Records provided:
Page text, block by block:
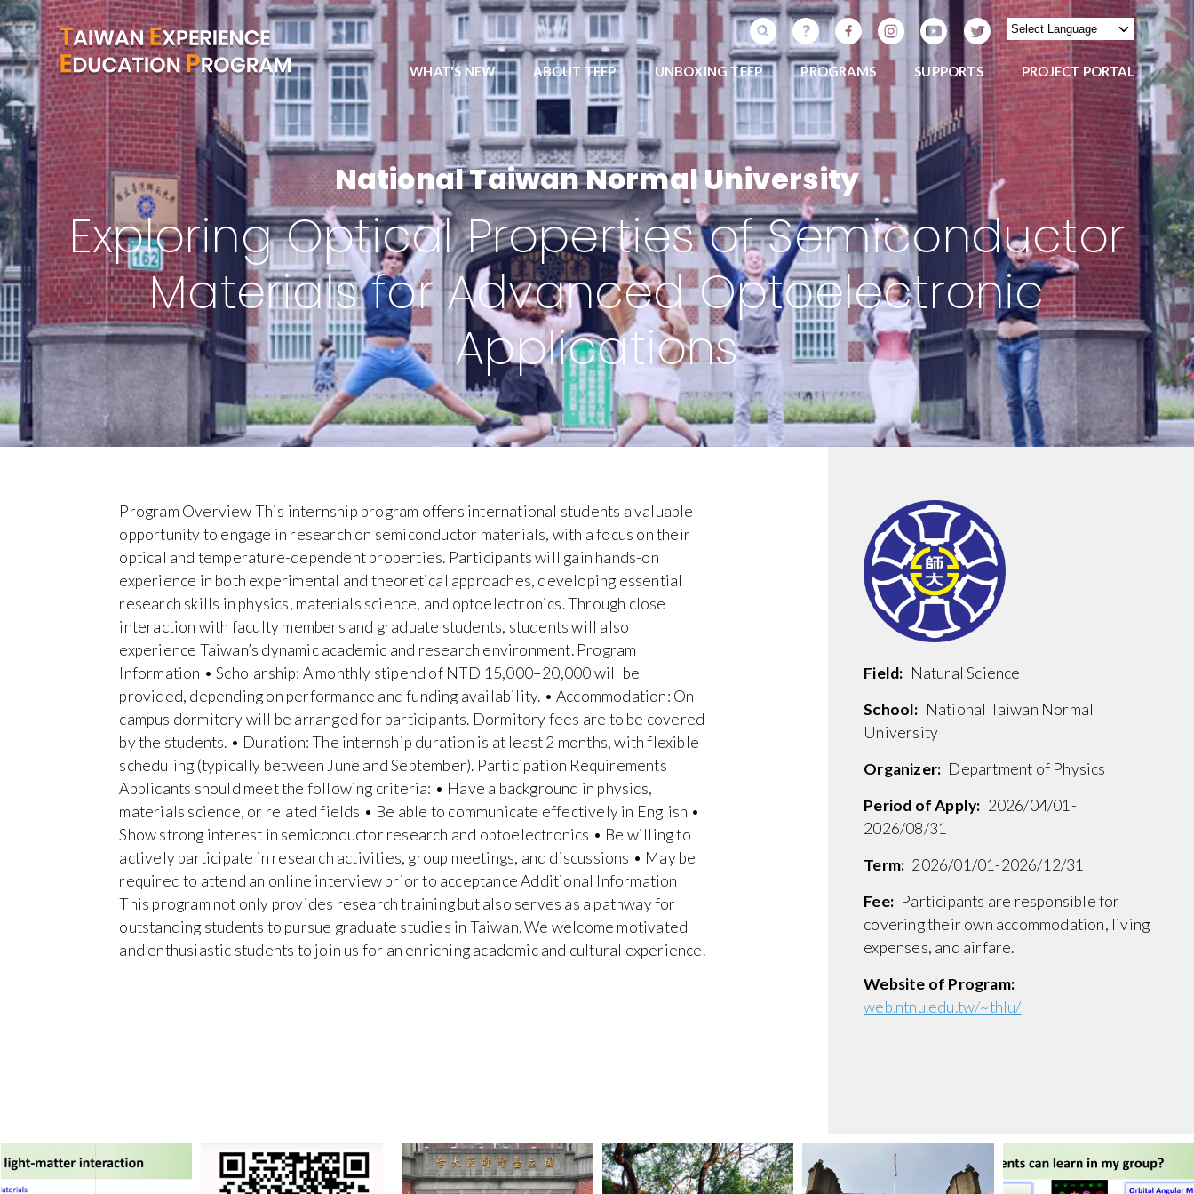
SEARCH PROGRAMS
WHAT'S NEW ABOUT TEEP UNBOXING TEEP PROGRAMS SUPPORTS PROJECT PORTAL
National Taiwan Normal University
Exploring Optical Properties of Semiconductor
Materials for Advanced Optoelectronic
Applications
Program Overview This internship program offers international students a valuable
opportunity to engage in research on semiconductor materials, with a focus on their
optical and temperature-dependent properties. Participants will gain hands-on
experience in both experimental and theoretical approaches, developing essential
research skills in physics, materials science, and optoelectronics. Through close
interaction with faculty members and graduate students, students will also
experience Taiwan’s dynamic academic and research environment. Program
Information • Scholarship: A monthly stipend of NTD 15,000–20,000 will be
provided, depending on performance and funding availability. • Accommodation: On-
campus dormitory will be arranged for participants. Dormitory fees are to be covered
by the students. • Duration: The internship duration is at least 2 months, with flexible
scheduling (typically between June and September). Participation Requirements
Applicants should meet the following criteria: • Have a background in physics,
materials science, or related fields • Be able to communicate effectively in English •
Show strong interest in semiconductor research and optoelectronics • Be willing to
actively participate in research activities, group meetings, and discussions • May be
required to attend an online interview prior to acceptance Additional Information
This program not only provides research training but also serves as a pathway for
outstanding students to pursue graduate studies in Taiwan. We welcome motivated
and enthusiastic students to join us for an enriching academic and cultural experience.
Field: Natural Science
School: National Taiwan Normal
University
Organizer: Department of Physics
Period of Apply: 2026/04/01-
2026/08/31
Term: 2026/01/01-2026/12/31
Fee: Participants are responsible for
covering their own accommodation, living
expenses, and airfare.
Website of Program:
web.ntnu.edu.tw/~thlu/

Work required: In the data above, find the line with "Materials for Advanced Optoelectronic" and the line with "research skills in". Retype both, plus every line between them, exactly.

Final answer:
Materials for Advanced Optoelectronic
Applications
Program Overview This internship program offers international students a valuable
opportunity to engage in research on semiconductor materials, with a focus on their
optical and temperature-dependent properties. Participants will gain hands-on
experience in both experimental and theoretical approaches, developing essential
research skills in physics, materials science, and optoelectronics. Through close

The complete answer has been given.